Elsewhere in the Pacific, things are changing, too. Salmon fisheries are rebounding strongly in some parts of the North Pacific, but collapsing in others.

It is part of an oceanwide change, but until now, scientists have been like the blind men trying to describe an elephant: The guy at the trunk end figures an elephant is a snake, the guy at the tail end says it's like a broom, and so on.

At a meeting earlier this month at the East-West Center, a conference brought together many disciplines in an attempt to get an overall picture of what's going on.

The session had the ungainly title, "Impact of Climate Variability on Observation and Prediction of Ecosystem and Biodiversity Changes in the North Pacific." It was sponsored by the North Pacific Marine Science Organization, with the International Pacific Research Center, the University of Hawai'i and the Census of Marine Life (through the Alfred P. Sloan Foundation).

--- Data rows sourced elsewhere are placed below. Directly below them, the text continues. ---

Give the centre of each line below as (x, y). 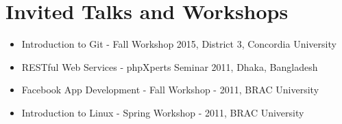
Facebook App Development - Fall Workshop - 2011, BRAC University (170, 90)
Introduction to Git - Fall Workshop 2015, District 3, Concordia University (179, 44)
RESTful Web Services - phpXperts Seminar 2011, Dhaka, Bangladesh (170, 66)
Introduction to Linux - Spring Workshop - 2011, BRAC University (163, 112)
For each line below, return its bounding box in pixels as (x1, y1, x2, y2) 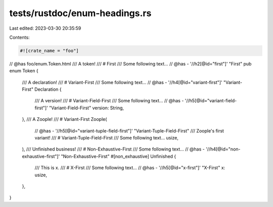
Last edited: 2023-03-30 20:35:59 (9, 25, 81, 31)
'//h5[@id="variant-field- (185, 98, 237, 104)
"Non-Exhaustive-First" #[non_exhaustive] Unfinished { (61, 153, 176, 159)
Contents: (9, 34, 30, 40)
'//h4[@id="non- (205, 146, 241, 152)
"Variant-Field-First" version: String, (49, 105, 124, 111)
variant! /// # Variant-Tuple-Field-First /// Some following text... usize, (34, 135, 179, 141)
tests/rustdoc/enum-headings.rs (9, 8, 152, 19)
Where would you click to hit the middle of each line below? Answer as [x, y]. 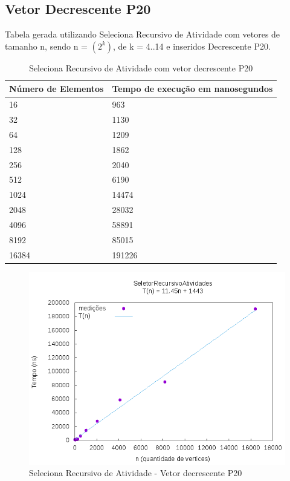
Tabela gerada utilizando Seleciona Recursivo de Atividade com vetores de [143, 34]
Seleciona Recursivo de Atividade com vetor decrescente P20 [141, 67]
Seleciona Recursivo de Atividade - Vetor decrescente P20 [136, 473]
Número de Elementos [56, 89]
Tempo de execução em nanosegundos [192, 89]
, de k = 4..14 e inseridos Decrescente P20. [192, 46]
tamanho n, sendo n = [46, 46]
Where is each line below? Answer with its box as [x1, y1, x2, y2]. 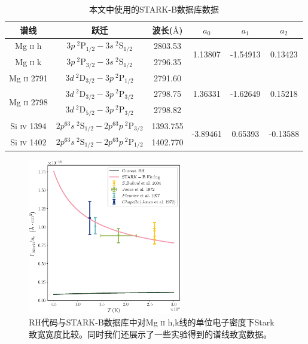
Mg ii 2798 [9, 95, 48, 108]
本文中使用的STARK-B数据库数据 [89, 3, 219, 15]
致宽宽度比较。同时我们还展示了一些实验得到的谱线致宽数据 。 [29, 327, 272, 340]
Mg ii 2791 [9, 71, 48, 84]
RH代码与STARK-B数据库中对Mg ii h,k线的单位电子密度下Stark [29, 316, 275, 328]
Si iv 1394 [10, 119, 47, 132]
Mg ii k [15, 56, 42, 68]
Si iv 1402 [10, 135, 47, 148]
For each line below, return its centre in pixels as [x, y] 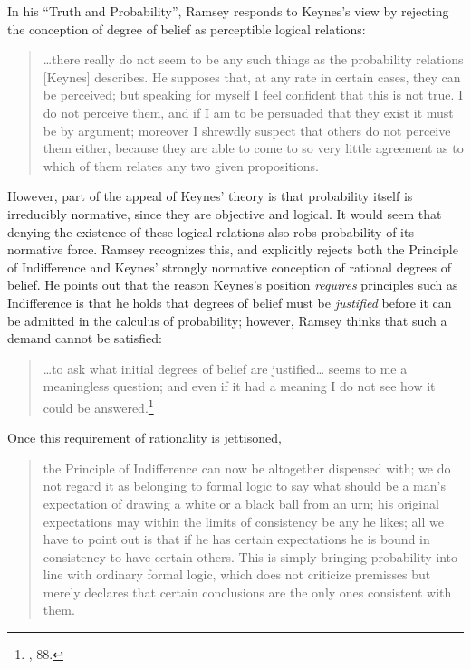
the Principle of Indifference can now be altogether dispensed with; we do [247, 468]
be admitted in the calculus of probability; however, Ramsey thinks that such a [227, 320]
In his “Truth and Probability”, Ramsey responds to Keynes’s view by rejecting [228, 11]
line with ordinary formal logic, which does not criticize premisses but [237, 574]
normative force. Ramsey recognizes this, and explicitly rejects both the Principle [233, 249]
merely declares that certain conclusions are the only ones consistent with [247, 592]
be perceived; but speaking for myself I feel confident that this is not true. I [253, 95]
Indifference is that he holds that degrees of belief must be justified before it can [230, 302]
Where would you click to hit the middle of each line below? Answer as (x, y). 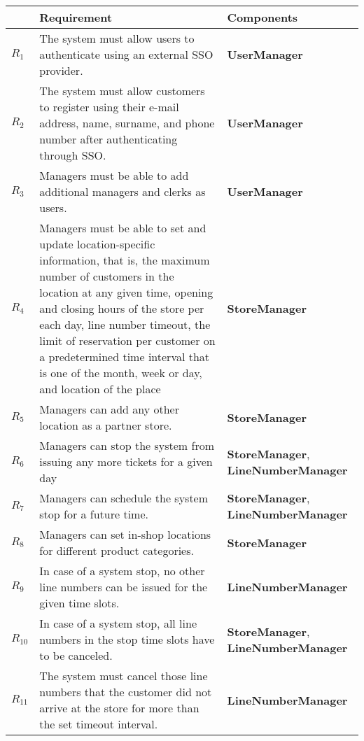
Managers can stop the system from (127, 445)
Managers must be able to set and (123, 228)
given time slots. (79, 603)
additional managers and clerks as (122, 191)
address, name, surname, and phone (127, 123)
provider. (61, 70)
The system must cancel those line (124, 676)
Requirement (76, 17)
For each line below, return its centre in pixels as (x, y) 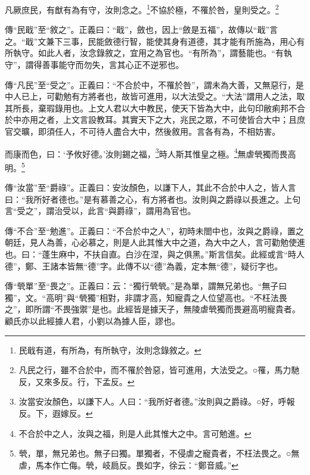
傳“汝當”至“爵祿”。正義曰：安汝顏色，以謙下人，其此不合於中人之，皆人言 (151, 187)
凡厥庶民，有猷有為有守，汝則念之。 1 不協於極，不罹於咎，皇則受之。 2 (142, 9)
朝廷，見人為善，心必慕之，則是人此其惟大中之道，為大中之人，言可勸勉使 (151, 242)
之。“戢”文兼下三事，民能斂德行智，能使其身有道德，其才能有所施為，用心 (151, 41)
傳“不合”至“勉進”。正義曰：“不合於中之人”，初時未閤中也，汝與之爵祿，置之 (154, 230)
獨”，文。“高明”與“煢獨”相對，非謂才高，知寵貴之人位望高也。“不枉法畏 (146, 297)
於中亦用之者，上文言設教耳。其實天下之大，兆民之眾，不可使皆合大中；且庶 (155, 119)
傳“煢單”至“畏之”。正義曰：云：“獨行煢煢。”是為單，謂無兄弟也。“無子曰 (146, 286)
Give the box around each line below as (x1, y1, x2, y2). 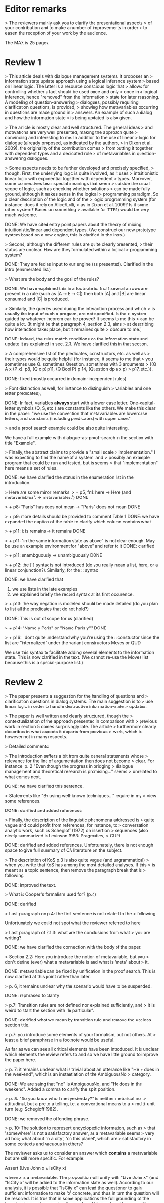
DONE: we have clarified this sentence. (5, 783, 84, 789)
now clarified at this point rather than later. (5, 973, 91, 979)
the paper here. (5, 1056, 37, 1063)
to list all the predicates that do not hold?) (5, 606, 89, 612)
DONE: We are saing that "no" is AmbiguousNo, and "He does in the (5, 1081, 142, 1087)
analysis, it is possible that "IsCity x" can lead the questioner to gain (5, 1185, 142, 1191)
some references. (5, 798, 41, 804)
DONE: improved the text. (5, 882, 57, 888)
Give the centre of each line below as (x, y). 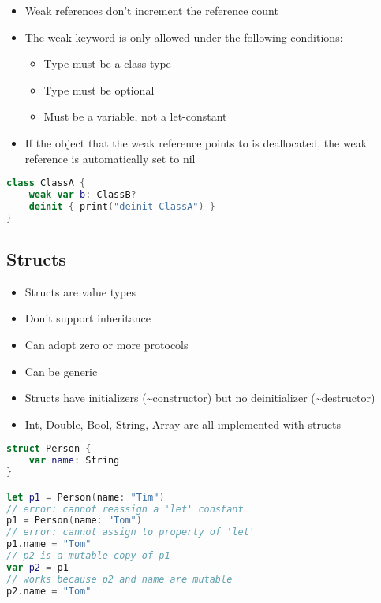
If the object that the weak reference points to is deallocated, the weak (196, 142)
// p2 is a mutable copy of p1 (88, 556)
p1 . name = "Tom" (49, 544)
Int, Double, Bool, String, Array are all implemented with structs (183, 424)
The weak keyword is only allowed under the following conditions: (184, 37)
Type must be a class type (107, 63)
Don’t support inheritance (88, 318)
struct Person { (49, 449)
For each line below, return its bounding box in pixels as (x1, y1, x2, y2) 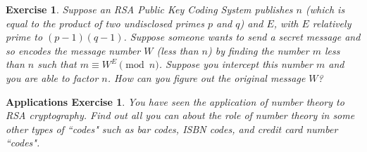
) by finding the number (207, 43, 309, 57)
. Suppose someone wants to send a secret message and (123, 29, 361, 44)
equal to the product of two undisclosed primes (6, 15, 204, 30)
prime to (6, 29, 43, 44)
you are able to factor (6, 70, 99, 85)
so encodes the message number (6, 43, 141, 57)
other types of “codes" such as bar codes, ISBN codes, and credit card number (6, 121, 338, 136)
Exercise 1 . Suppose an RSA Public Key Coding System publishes (6, 2, 293, 16)
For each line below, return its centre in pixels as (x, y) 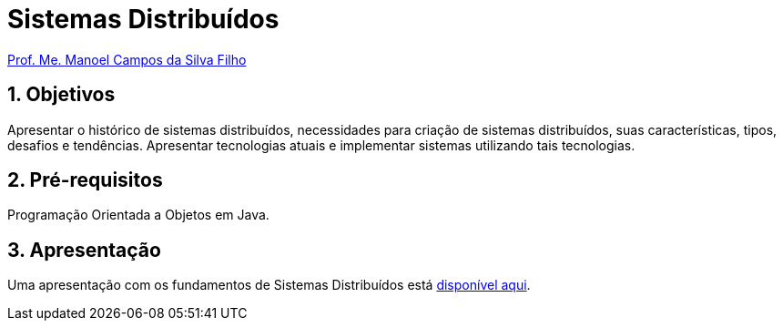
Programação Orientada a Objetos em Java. (138, 215)
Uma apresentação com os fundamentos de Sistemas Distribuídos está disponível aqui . (269, 285)
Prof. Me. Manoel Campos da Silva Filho (127, 59)
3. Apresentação (84, 250)
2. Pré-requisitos (85, 180)
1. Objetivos (61, 95)
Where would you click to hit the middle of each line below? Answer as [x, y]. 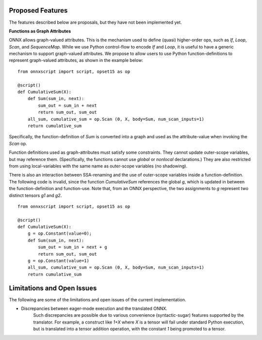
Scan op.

"There are some interesting things in the Northeast Pacific, a very dramatic reversal in productivity, particularly for salmon, which are showing a sharp increase," said Jeffrey Polovina, fishery biologist with the National Marine Fisheries Service. In contrast, a salmon fishery off Japan seems to be declining.

"I think this change, which we think started around 1998, is being documented around the Pacific, and it is an important change," Polovina said.

The conference brought together experts from Canada, China, Japan, Korea, Russia and the United States who study climate, ocean processes, and the various life forms of the Pacific, from phytoplankton to crabs and squid, and from migratory species like tuna to whales and seabirds.

"The intent is to accumulate information on a variety of animal and physical changes. It has not been possible before to put together an integrated statement," said Dick Beamish, a Canadian researcher with that nation's Department of Fisheries and Oceans in Nanaimo, British Columbia.

One thing that is starting to be clear is that these are not repeated cycles, Beamish said. It is as if each new phase reshuffles the natural world and creates a new standard.

"I believe these changes represent reorganizations" rather than repetitions, he said.

Polovina said the processes involved are so complex that even with all the scientists working together, it will be years before the overall picture is well understood.